OBJECTIVE
About one-fifth of US adolescents experienced major depressive symptoms, but few studies have examined longitudinal trends of adolescents developing depression or recovering by demographic factors. We estimated new transition probability inputs, and then used them in a simulation model to project the epidemiologic burden and trajectory of depression of diverse adolescents by sex and race or ethnicity combinations.
METHODS
Transition probabilities were first derived using parametric survival analysis of data from the National Longitudinal Study of Adolescent to Adult Health and then calibrated to cross-sectional data from the National Survey on Drug Use and Health. We developed a cohort state-transition model to simulate age-specific depression outcomes of US adolescents. A hypothetical adolescent cohort was modeled from 12-22 years with annual transitions. Model outcomes included proportions of youth experiencing depression, recovery, or depression-free cases and were reported for a US adolescent population by sex, race or ethnicity, and sex and race or ethnicity combinations.
RESULTS
At 22 years of age, approximately 16% of adolescents had depression, 12% were in recovery, and 72% had never developed depression. Depression prevalence peaked around 16-17 years-old. Adolescents of multiracial or other race or ethnicity, White, American Indian or Alaska Native, and Hispanic, Latino, or Spanish descent were more likely to experience depression than other racial or ethnic groups. Depression trajectories generated by the model matched well with historical observational studies by sex and race or ethnicity, except for individuals from American Indian or Alaska Native and multiracial or other race or ethnicity backgrounds.
CONCLUSIONS
This study validated new transition probabilities for future use in decision models evaluating adolescent depression policies or interventions.
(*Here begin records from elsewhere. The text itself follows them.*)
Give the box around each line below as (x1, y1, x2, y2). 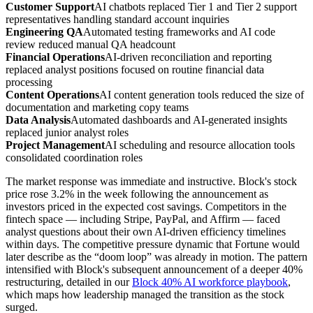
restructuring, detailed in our (6, 276, 129, 289)
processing (6, 76, 52, 89)
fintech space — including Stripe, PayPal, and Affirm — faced (6, 213, 280, 226)
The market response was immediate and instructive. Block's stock (6, 175, 297, 188)
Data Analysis (6, 114, 71, 126)
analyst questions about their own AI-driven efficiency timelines (6, 226, 286, 238)
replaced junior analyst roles (6, 126, 129, 139)
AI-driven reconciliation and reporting (105, 51, 272, 64)
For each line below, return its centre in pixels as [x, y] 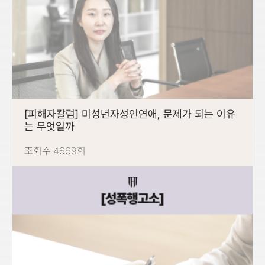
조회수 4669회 [55, 151]
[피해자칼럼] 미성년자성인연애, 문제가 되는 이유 [130, 114]
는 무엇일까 [49, 126]
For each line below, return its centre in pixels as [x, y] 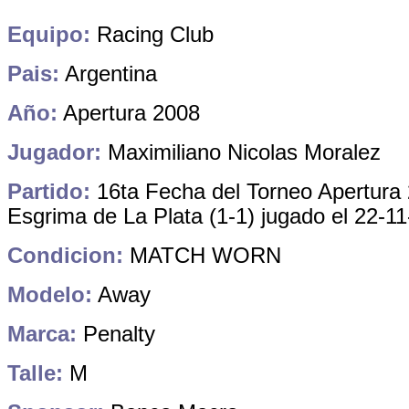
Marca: [42, 334]
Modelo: [50, 294]
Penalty [116, 334]
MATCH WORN [205, 255]
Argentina [108, 73]
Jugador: [54, 152]
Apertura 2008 [131, 113]
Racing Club [152, 34]
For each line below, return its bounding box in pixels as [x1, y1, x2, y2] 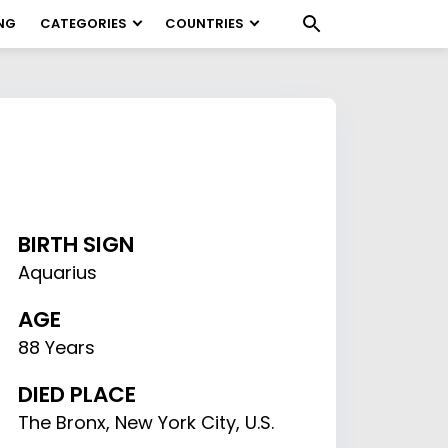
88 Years [18, 335, 96, 360]
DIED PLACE [18, 379, 137, 410]
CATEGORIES [40, 14, 127, 33]
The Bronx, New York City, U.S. [18, 410, 275, 435]
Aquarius [18, 260, 98, 285]
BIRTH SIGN [18, 229, 136, 260]
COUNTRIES [165, 14, 244, 33]
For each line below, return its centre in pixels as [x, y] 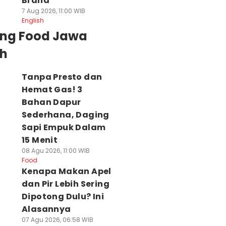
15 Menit [40, 140]
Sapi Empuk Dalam [64, 127]
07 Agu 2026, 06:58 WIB [57, 220]
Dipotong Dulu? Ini [63, 196]
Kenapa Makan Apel [66, 171]
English [33, 20]
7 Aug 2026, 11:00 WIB [53, 11]
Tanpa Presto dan [62, 77]
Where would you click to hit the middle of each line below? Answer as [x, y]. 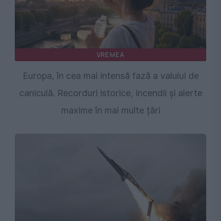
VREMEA [110, 55]
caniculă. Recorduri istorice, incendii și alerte [110, 93]
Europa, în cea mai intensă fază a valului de [110, 76]
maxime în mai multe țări [110, 110]

Different sets of transition parameters by demographic factors (sex and race or ethnicity combinations) were generated to support future health equity research, including distributional cost-effectiveness analysis. Further data disaggregated with respect to race, ethnicity, religion, income, geography, gender identity, sexual orientation, and disability would be helpful to project accurate estimates for historically minoritized communities.